Index Once, Search Many
I’ve got documents that go back 20 years or more. Thousands of them. Work and fun ones. Of all file types (.doc, .docx, .pdf, .xls, .xlsx, .ppt, .txt etc etc). I knew that somewhere in that large collection was a piece about a mystery near Hanging Rock; not at hanging rock, near it. It was about the road that appears to allow things to roll up-hill, including cars.
But where to begin? I didn’t know the name of the document (file) nor where in my system it could possibly be. And when I say the system, I’ve got documents/files scattered over four or five main places, including – unfortunately – inside zip files.
What I’d ideally like is a program to read every document and index all the words. Do that once – for my huge archives. Take your time to do that one-off task, but then I can quickly search the contents.
First Attempts
Some years ago at a workplace, I tried a free program called Docfetcher. For some reason, it didn’t work. Possibly to do with the security of their Windows setup . But it looked promising as it’s indexed inside the document including PDF and Word files etc. So I could then say ‘find all my documents that have the words hanging, rock and uphill.’
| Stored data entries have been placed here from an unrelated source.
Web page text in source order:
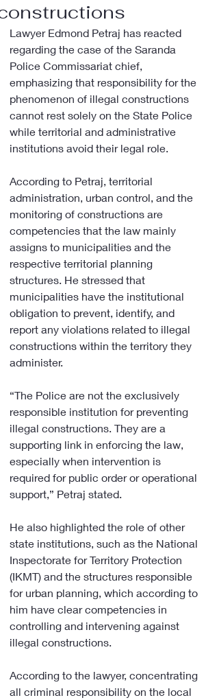
Lawyer Edmond Petraj has reacted
regarding the case of the Saranda
Police Commissariat chief,
emphasizing that responsibility for the
phenomenon of illegal constructions
cannot rest solely on the State Police
while territorial and administrative
institutions avoid their legal role.
According to Petraj, territorial
administration, urban control, and the
monitoring of constructions are
competencies that the law mainly
assigns to municipalities and the
respective territorial planning
structures. He stressed that
municipalities have the institutional
obligation to prevent, identify, and
report any violations related to illegal
constructions within the territory they
administer.
“The Police are not the exclusively
responsible institution for preventing
illegal constructions. They are a
supporting link in enforcing the law,
especially when intervention is
required for public order or operational
support,” Petraj stated.
He also highlighted the role of other
state institutions, such as the National
Inspectorate for Territory Protection
(IKMT) and the structures responsible
for urban planning, which according to
him have clear competencies in
controlling and intervening against
illegal constructions.
According to the lawyer, concentrating
all criminal responsibility on the local
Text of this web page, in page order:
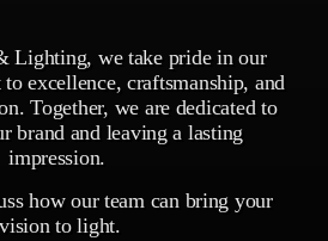
Lighting, we take pride in our
to excellence, craftsmanship, and
Together, we are dedicated to
brand and leaving a lasting
impression.
how our team can bring your
vision to light.
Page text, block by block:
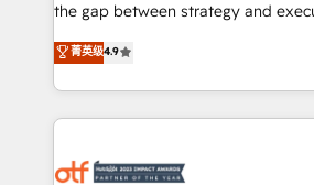
the gap between strategy and execution. We don't
up tools" — we install the GTM
to align your leadership and
predictable revenue velocity. 🚀 GTM Strategy & Alignment
Workshops & Sprints: Identify
mess." ⚙️ Elite Engineering & AI Scalable Architecture: Zero-
菁英级4.9
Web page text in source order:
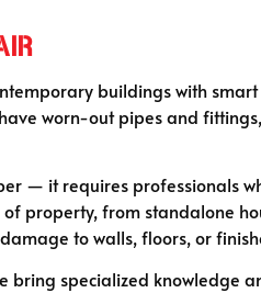
buildings with smart
worn-out pipes and
— it requires professionals
property, from standalone
to walls, floors, or
specialized knowledge
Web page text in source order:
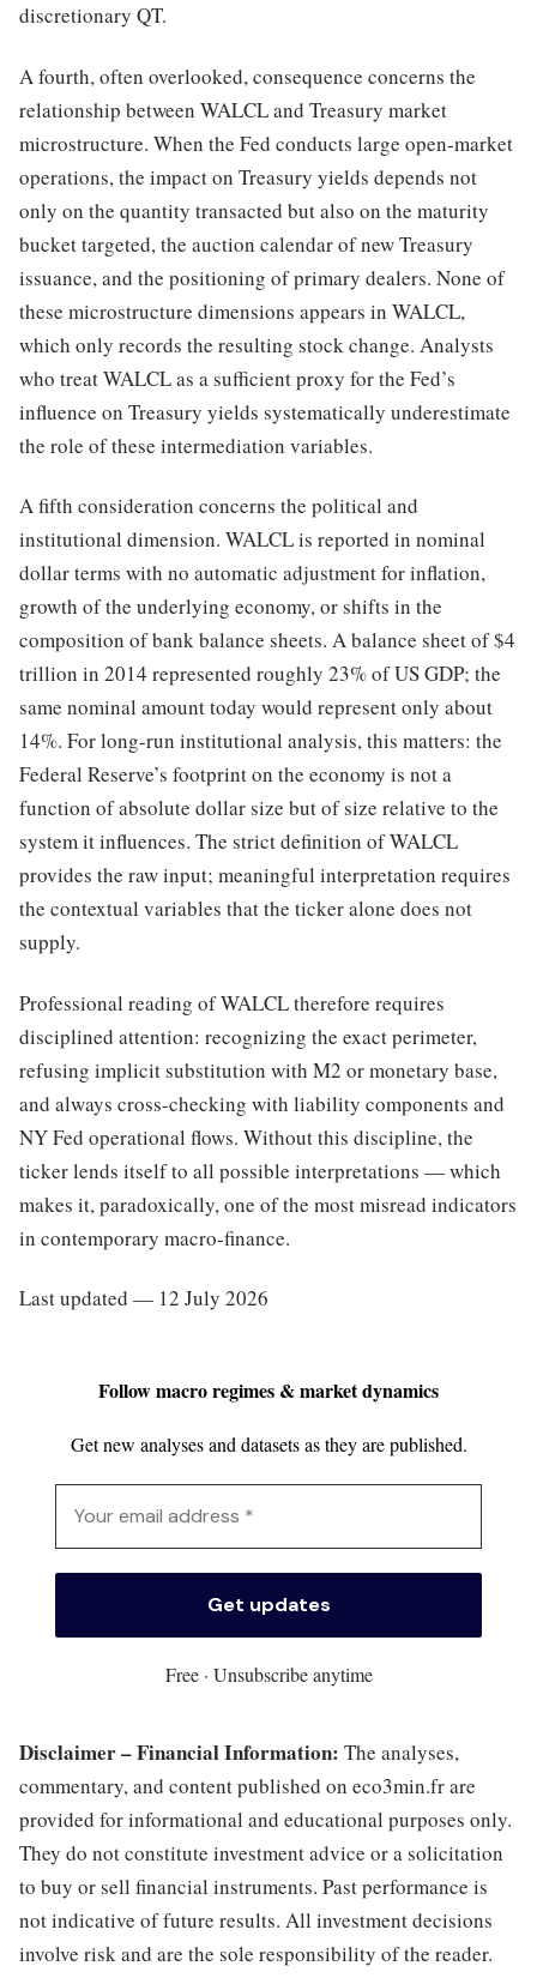
discretionary QT.
A fourth, often overlooked, consequence concerns the
relationship between WALCL and Treasury market
microstructure. When the Fed conducts large open-market
operations, the impact on Treasury yields depends not
only on the quantity transacted but also on the maturity
bucket targeted, the auction calendar of new Treasury
issuance, and the positioning of primary dealers. None of
these microstructure dimensions appears in WALCL,
which only records the resulting stock change. Analysts
who treat WALCL as a sufficient proxy for the Fed’s
influence on Treasury yields systematically underestimate
the role of these intermediation variables.
A fifth consideration concerns the political and
institutional dimension. WALCL is reported in nominal
dollar terms with no automatic adjustment for inflation,
growth of the underlying economy, or shifts in the
composition of bank balance sheets. A balance sheet of $4
trillion in 2014 represented roughly 23% of US GDP; the
same nominal amount today would represent only about
14%. For long-run institutional analysis, this matters: the
Federal Reserve’s footprint on the economy is not a
function of absolute dollar size but of size relative to the
system it influences. The strict definition of WALCL
provides the raw input; meaningful interpretation requires
the contextual variables that the ticker alone does not
supply.
Professional reading of WALCL therefore requires
disciplined attention: recognizing the exact perimeter,
refusing implicit substitution with M2 or monetary base,
and always cross-checking with liability components and
NY Fed operational flows. Without this discipline, the
ticker lends itself to all possible interpretations — which
makes it, paradoxically, one of the most misread indicators
in contemporary macro-finance.
Last updated — 12 July 2026
Follow macro regimes & market dynamics
Get new analyses and datasets as they are published.
Free · Unsubscribe anytime
Disclaimer – Financial Information: The analyses,
commentary, and content published on eco3min.fr are
provided for informational and educational purposes only.
They do not constitute investment advice or a solicitation
to buy or sell financial instruments. Past performance is
not indicative of future results. All investment decisions
involve risk and are the sole responsibility of the reader.
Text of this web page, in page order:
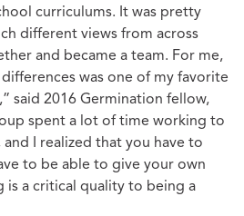
curriculums. It was pretty
different views from across
and became a team. For me,
was one of my favorite
said 2016 Germination fellow,
spent a lot of time working to
I realized that you have to
to be able to give your own
is a critical quality to being a
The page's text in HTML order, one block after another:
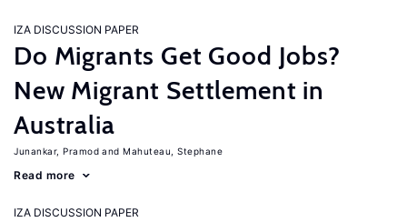
IZA DISCUSSION PAPER
Do Migrants Get Good Jobs?
New Migrant Settlement in
Australia
Junankar, Pramod Mahuteau, Stephane
Read more
IZA DISCUSSION PAPER
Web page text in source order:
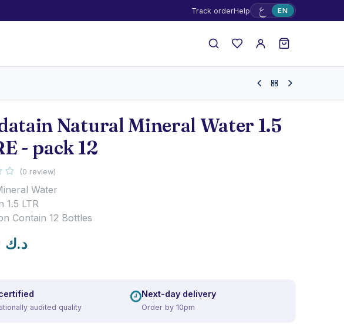
Track orderHelp ع EN
Natural Mineral Water 1.5
- pack 12
(0 review)
Water
1.5 LTR
Contain 12 Bottles
د.ك
audited quality
Next-day delivery
Order by 10pm
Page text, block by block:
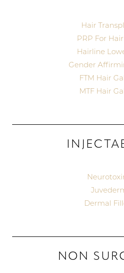
Hair
PRP For
Hairline
Gender
FTM Hair
MTF Hair
Dermal
NON
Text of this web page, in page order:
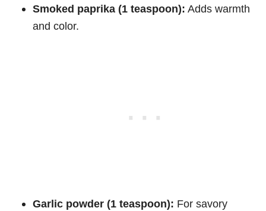
Smoked paprika (1 teaspoon): Adds warmth
and color.
Garlic powder (1 teaspoon): For savory
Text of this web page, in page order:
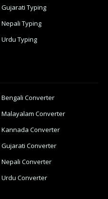
Gujarati Typing
Nepali Typing
Urdu Typing
Bengali Converter
Malayalam Converter
Kannada Converter
Gujarati Converter
Nepali Converter
Urdu Converter
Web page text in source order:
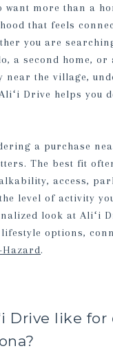
want more than a
that feels
you are
a second home, or
near the village,
Drive helps you
a purchase
The best fit
access,
level of activity
look at Aliʻi
options,
Hazard.
Drive like
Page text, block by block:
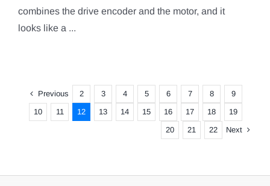
combines the drive encoder and the motor, and it
looks like a ...
Previous 2 3 4 5 6 7 8
9
10
11 12 13 14 15 16 17 18
19
20
21 22 Next
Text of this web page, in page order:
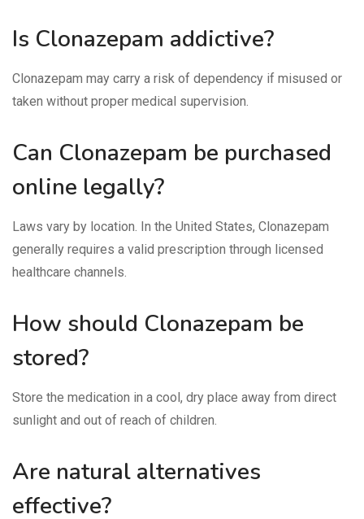
Is Clonazepam addictive?
Clonazepam may carry a risk of dependency if misused or
taken without proper medical supervision.
Can Clonazepam be purchased
online legally?
Laws vary by location. In the United States, Clonazepam
generally requires a valid prescription through licensed
healthcare channels.
How should Clonazepam be
stored?
Store the medication in a cool, dry place away from direct
sunlight and out of reach of children.
Are natural alternatives
effective?
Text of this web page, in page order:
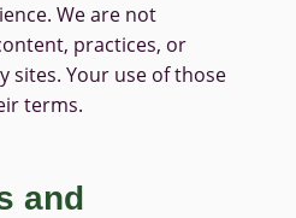
We are not
practices, or
sites. Your use of those
terms.
and
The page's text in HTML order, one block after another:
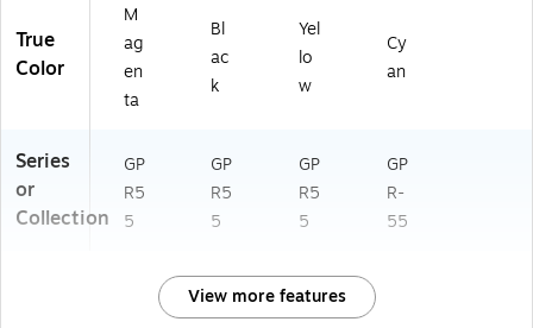
True
Color
M
ag
en
ta
Bl
ac
k
Yel
lo
w
Cy
an
Series
or
Collection
GP
R5
5
GP
R5
5
GP
R5
5
GP
R-
55
View more features
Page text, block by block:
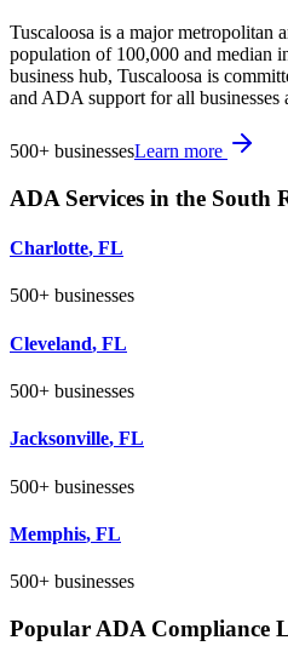
Tuscaloosa is a major metropolitan
population of 100,000 and median
business hub, Tuscaloosa is
and ADA support for all businesses
500+ businessesLearn more
ADA Services in the South
Charlotte, FL
500+ businesses
Cleveland, FL
500+ businesses
Jacksonville, FL
500+ businesses
Memphis, FL
500+ businesses
Popular ADA Compliance
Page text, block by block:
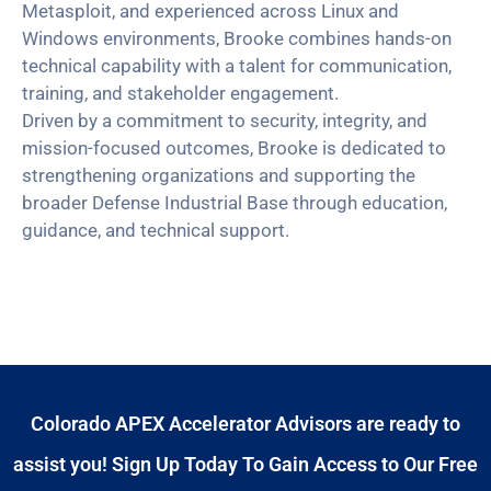
Metasploit, and experienced across Linux and
Windows environments, Brooke combines hands-on
technical capability with a talent for communication,
training, and stakeholder engagement.
Driven by a commitment to security, integrity, and
mission-focused outcomes, Brooke is dedicated to
strengthening organizations and supporting the
broader Defense Industrial Base through education,
guidance, and technical support.
Colorado APEX Accelerator Advisors are ready to
assist you! Sign Up Today To Gain Access to Our Free
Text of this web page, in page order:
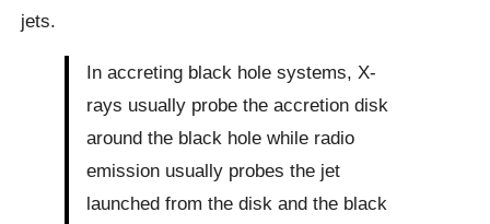
jets.
In accreting black hole systems, X-
rays usually probe the accretion disk
around the black hole while radio
emission usually probes the jet
launched from the disk and the black
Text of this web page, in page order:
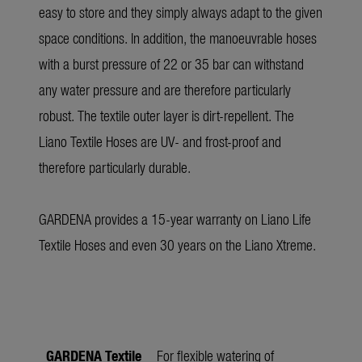
easy to store and they simply always adapt to the given
space conditions. In addition, the manoeuvrable hoses
with a burst pressure of 22 or 35 bar can withstand
any water pressure and are therefore particularly
robust. The textile outer layer is dirt-repellent. The
Liano Textile Hoses are UV- and frost-proof and
therefore particularly durable.
GARDENA provides a 15-year warranty on Liano Life
Textile Hoses and even 30 years on the Liano Xtreme.
GARDENA Textile For flexible watering of
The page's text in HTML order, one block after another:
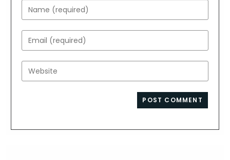
Enter
your
name
or
username
to
Enter
your
email
address
Enter
your
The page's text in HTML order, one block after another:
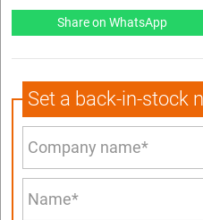
Share on WhatsApp
Set a back-in-stock
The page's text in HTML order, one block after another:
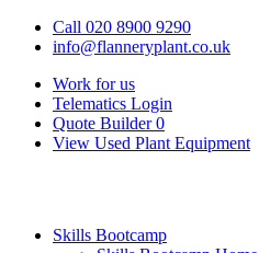
Call 020 8900 9290
info@flanneryplant.co.uk
Work for us
Telematics Login
Quote Builder 0
View Used Plant Equipment
Skills Bootcamp
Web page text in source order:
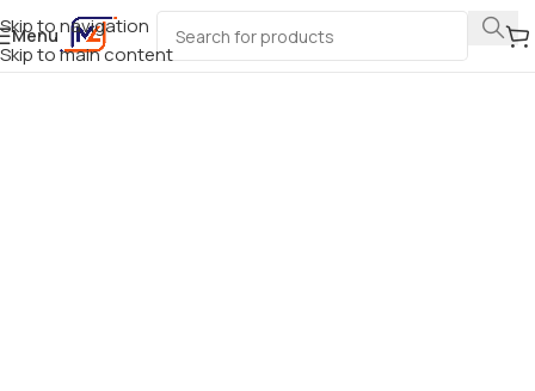
Skip to navigation
Skip to main content
Menu

Just yesterday I had to find a document to do with my car loan. Again it was sort of not that obvious but I found it eventually. By doing a file-name search (not the content inside the file)
So today I thought: I’m going to try and find a program that will index the contents of my thousands of documents, then let me search them…so I don’t have to go through this again.
Because I’m me I dived into a free, enterprise-level indexing engine called Solr. Here is a sample command to get it to work.
java -jar -Dc=sample-items -Dauto example\exampledocs\post.jar example\exampledocs*
Suffice to say I couldn’t even get it to index a small folder of Word and Excel documents.
Docfetcher – Take 2
So I went back to Docfetcher and it is fantastic.
It is really easy to use. You just point it at a folder and say ‘index everything except these file types that I’m not interested in.’ You index once (which is very quick, but obviously grows with the number of files).
So I indexed everything of interest – in a few archive locations – and then searched for hanging rock uphill and it came back with this:
OK, it’s a fair few documents but it’s getting there. So I did a bit of reading and it was easy to fine-tune the search with the big capital AND. It defaults to OR, meaning ‘documents with contents including hanging OR rock OR uphill‘. So, a document about Ned Kelly would have the word hanging in it (not not rock nor uphill)…and be returned.
With that quick change, it amazingly found the old document:
If you look carefully at the details (path), Docfetcher has actually indexed an old Word document that is stored inside a zip file. That is quite amazing. And the whole thing is very quick to do the indexing which you only do the once (these are archives, so don’t change.)
I also indexed my current folder of work, which does change. But it’s very quick to re-index this small folder.
This gave me the confidence to index my main archive, while I walked up to Nelson Place – in the rain – to get a coffee. As I said this is a one-off task. Some stats of that archive:
- 30,711 files (!)
- 27 GB
- 56 minutes to index
But searches take a fraction of a second. I can happily say mission accomplished.
Oh yeah, Miranda, it’s an optical illusion.